» WHAT YOU SHOULD DO:
Output the records exactly, and drop each picture.

Records from a collection
____________________
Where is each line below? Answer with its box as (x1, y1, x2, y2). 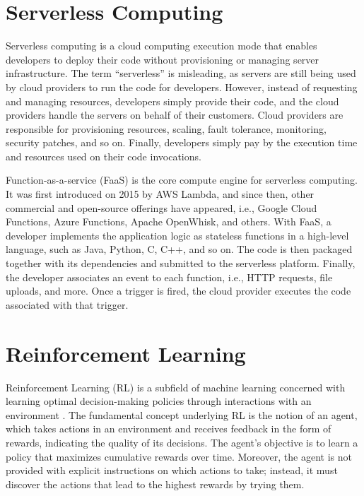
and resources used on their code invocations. (6, 148, 201, 163)
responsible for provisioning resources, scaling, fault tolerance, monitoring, (6, 121, 327, 136)
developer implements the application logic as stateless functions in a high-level (6, 228, 349, 242)
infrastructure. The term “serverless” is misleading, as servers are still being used (6, 66, 356, 81)
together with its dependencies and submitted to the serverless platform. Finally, (6, 256, 356, 271)
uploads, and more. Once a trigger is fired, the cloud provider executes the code (6, 283, 351, 298)
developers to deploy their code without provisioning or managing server (6, 52, 319, 66)
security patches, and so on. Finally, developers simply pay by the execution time (6, 135, 358, 150)
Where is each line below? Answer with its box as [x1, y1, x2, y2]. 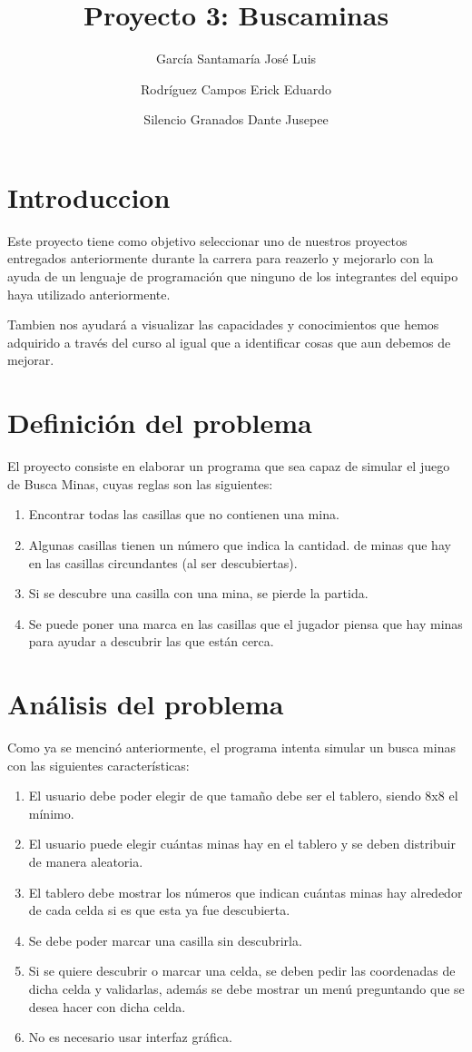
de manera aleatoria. [28, 851, 143, 870]
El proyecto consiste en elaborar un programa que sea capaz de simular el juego [7, 457, 450, 476]
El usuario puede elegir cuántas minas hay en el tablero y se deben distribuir [28, 834, 456, 853]
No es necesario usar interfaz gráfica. [28, 1027, 232, 1047]
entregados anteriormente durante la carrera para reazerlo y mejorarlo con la [7, 249, 434, 268]
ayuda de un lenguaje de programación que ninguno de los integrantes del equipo [7, 267, 458, 286]
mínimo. [28, 803, 74, 822]
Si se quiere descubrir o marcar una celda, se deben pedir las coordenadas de [28, 961, 456, 980]
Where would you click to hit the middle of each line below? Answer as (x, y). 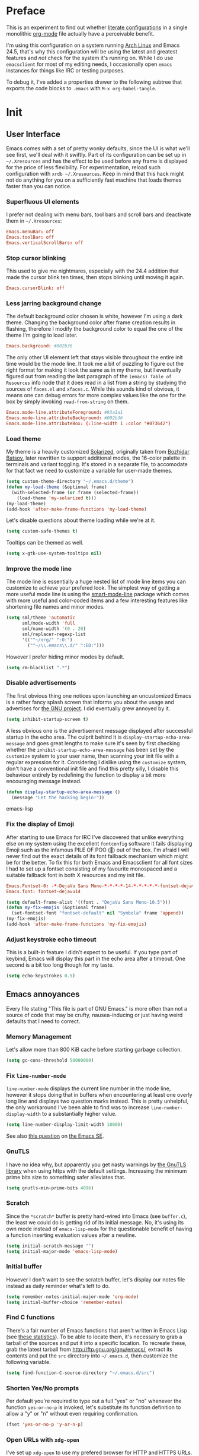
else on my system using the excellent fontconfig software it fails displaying (99, 843)
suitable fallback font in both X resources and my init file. (76, 875)
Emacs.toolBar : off (30, 238)
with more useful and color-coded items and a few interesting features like (97, 600)
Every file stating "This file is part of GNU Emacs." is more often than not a (97, 1008)
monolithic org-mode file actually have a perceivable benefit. (81, 33)
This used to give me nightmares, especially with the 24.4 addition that (92, 271)
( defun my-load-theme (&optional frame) (57, 487)
____________________
» TASK RESULT:
Where is each line below? Answer with its box as (x1, y1, x2, y2). 
and resources used on their code invocations. (6, 148, 201, 163)
responsible for provisioning resources, scaling, fault tolerance, monitoring, (6, 121, 327, 136)
developer implements the application logic as stateless functions in a high-level (6, 228, 349, 242)
infrastructure. The term “serverless” is misleading, as servers are still being used (6, 66, 356, 81)
together with its dependencies and submitted to the serverless platform. Finally, (6, 256, 356, 271)
uploads, and more. Once a trigger is fired, the cloud provider executes the code (6, 283, 351, 298)
developers to deploy their code without provisioning or managing server (6, 52, 319, 66)
security patches, and so on. Finally, developers simply pay by the execution time (6, 135, 358, 150)
Where is each line below? Answer with its box as [x1, y1, x2, y2]. 
de manera aleatoria. [28, 851, 143, 870]
El proyecto consiste en elaborar un programa que sea capaz de simular el juego [7, 457, 450, 476]
El usuario puede elegir cuántas minas hay en el tablero y se deben distribuir [28, 834, 456, 853]
No es necesario usar interfaz gráfica. [28, 1027, 232, 1047]
entregados anteriormente durante la carrera para reazerlo y mejorarlo con la [7, 249, 434, 268]
ayuda de un lenguaje de programación que ninguno de los integrantes del equipo [7, 267, 458, 286]
mínimo. [28, 803, 74, 822]
Si se quiere descubrir o marcar una celda, se deben pedir las coordenadas de [28, 961, 456, 980]
Where would you click to hit the middle of each line below? Answer as (x, y). 
else on my system using the excellent fontconfig software it fails displaying (99, 843)
suitable fallback font in both X resources and my init file. (76, 875)
Emacs.toolBar : off (30, 238)
with more useful and color-coded items and a few interesting features like (97, 600)
Every file stating "This file is part of GNU Emacs." is more often than not a (97, 1008)
monolithic org-mode file actually have a perceivable benefit. (81, 33)
This used to give me nightmares, especially with the 24.4 addition that (92, 271)
( defun my-load-theme (&optional frame) (57, 487)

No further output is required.